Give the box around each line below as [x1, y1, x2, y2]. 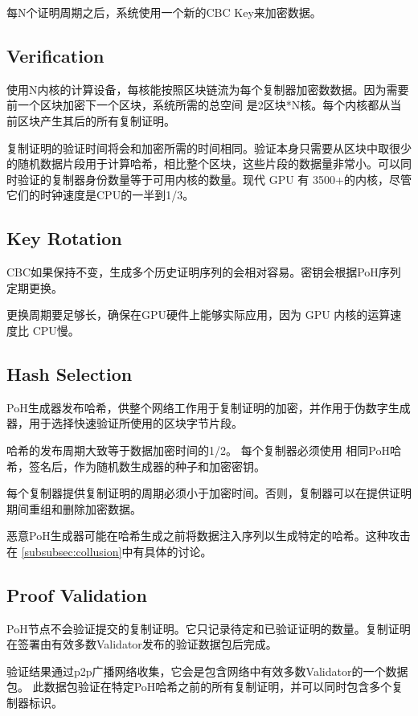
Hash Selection [6, 361, 133, 386]
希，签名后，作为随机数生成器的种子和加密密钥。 [6, 457, 265, 474]
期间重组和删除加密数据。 [6, 500, 141, 517]
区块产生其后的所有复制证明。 [17, 112, 175, 129]
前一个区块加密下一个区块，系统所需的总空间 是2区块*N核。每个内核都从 [6, 96, 391, 113]
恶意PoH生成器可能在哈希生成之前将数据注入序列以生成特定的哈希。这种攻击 [6, 527, 411, 544]
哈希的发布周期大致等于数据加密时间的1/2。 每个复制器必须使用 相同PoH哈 [6, 441, 401, 458]
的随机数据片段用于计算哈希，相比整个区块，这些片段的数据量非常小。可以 [6, 155, 400, 172]
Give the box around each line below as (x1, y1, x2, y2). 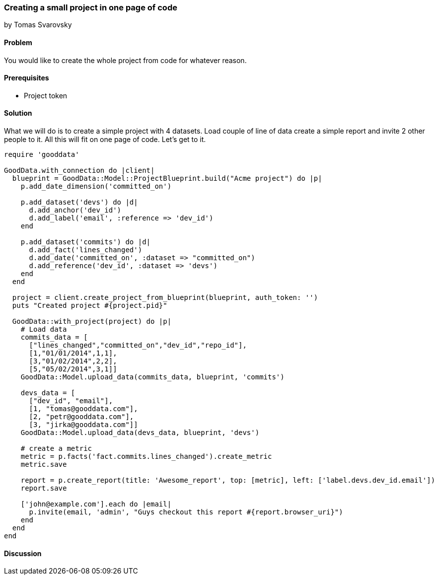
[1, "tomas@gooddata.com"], (29, 405, 138, 413)
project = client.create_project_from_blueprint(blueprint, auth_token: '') (12, 293, 318, 302)
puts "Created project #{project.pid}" (12, 301, 167, 310)
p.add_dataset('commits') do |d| (20, 238, 151, 246)
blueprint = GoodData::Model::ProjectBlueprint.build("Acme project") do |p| (12, 174, 322, 183)
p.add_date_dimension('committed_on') (20, 182, 172, 191)
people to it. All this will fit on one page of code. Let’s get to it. (4, 135, 206, 144)
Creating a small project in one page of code (4, 2, 177, 12)
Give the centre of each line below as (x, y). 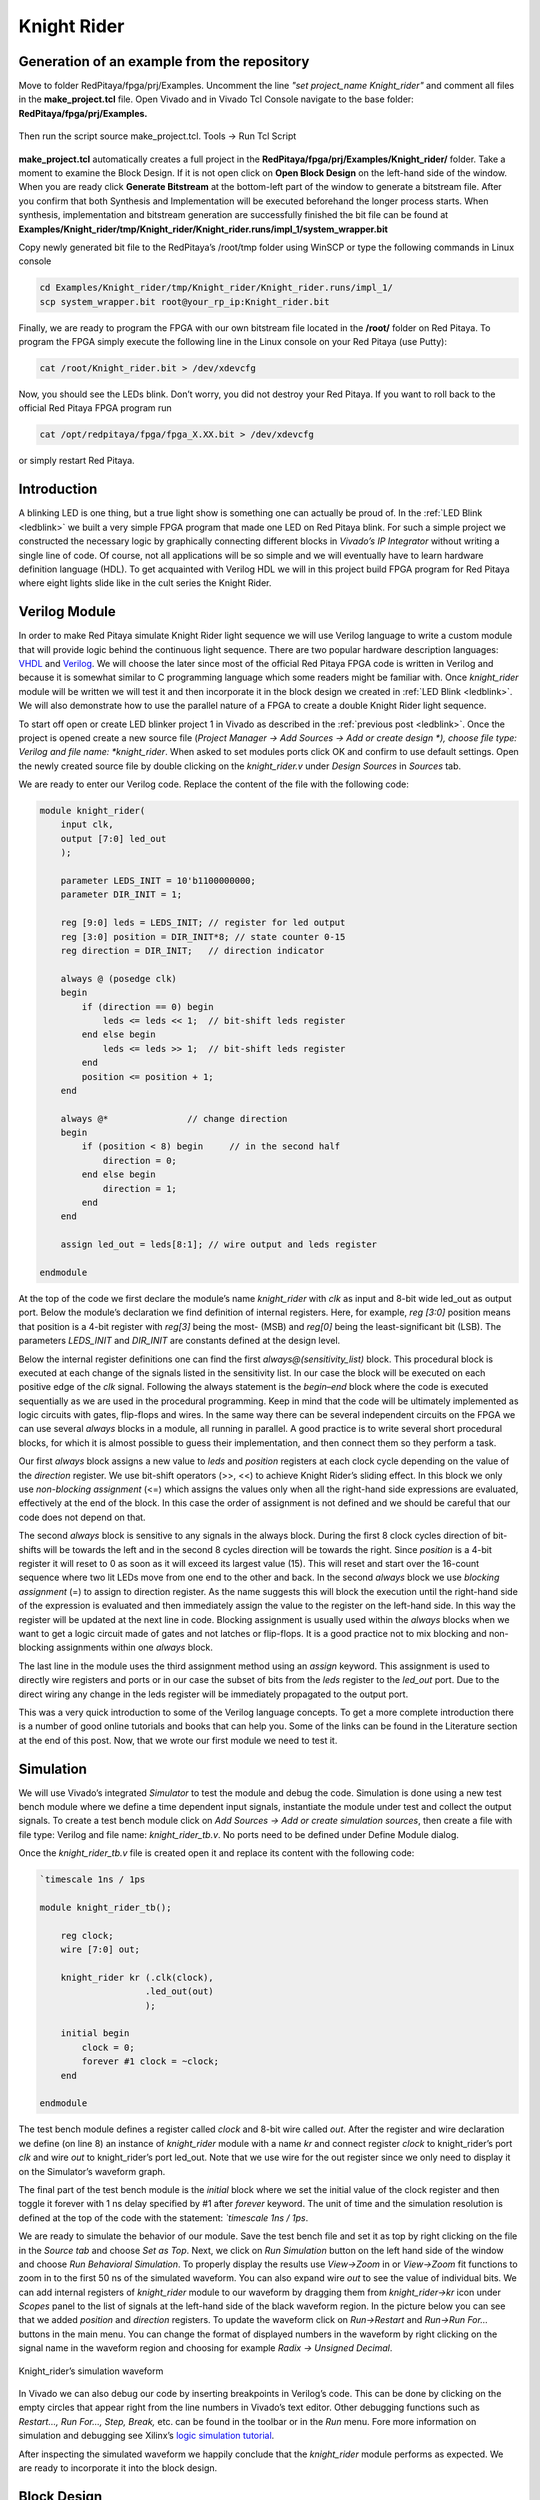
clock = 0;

• _THE TASK_
Using the data above, tally each line that has the string "blueprint" and report only the sum.

• _WRITTEN RESPONSE_
2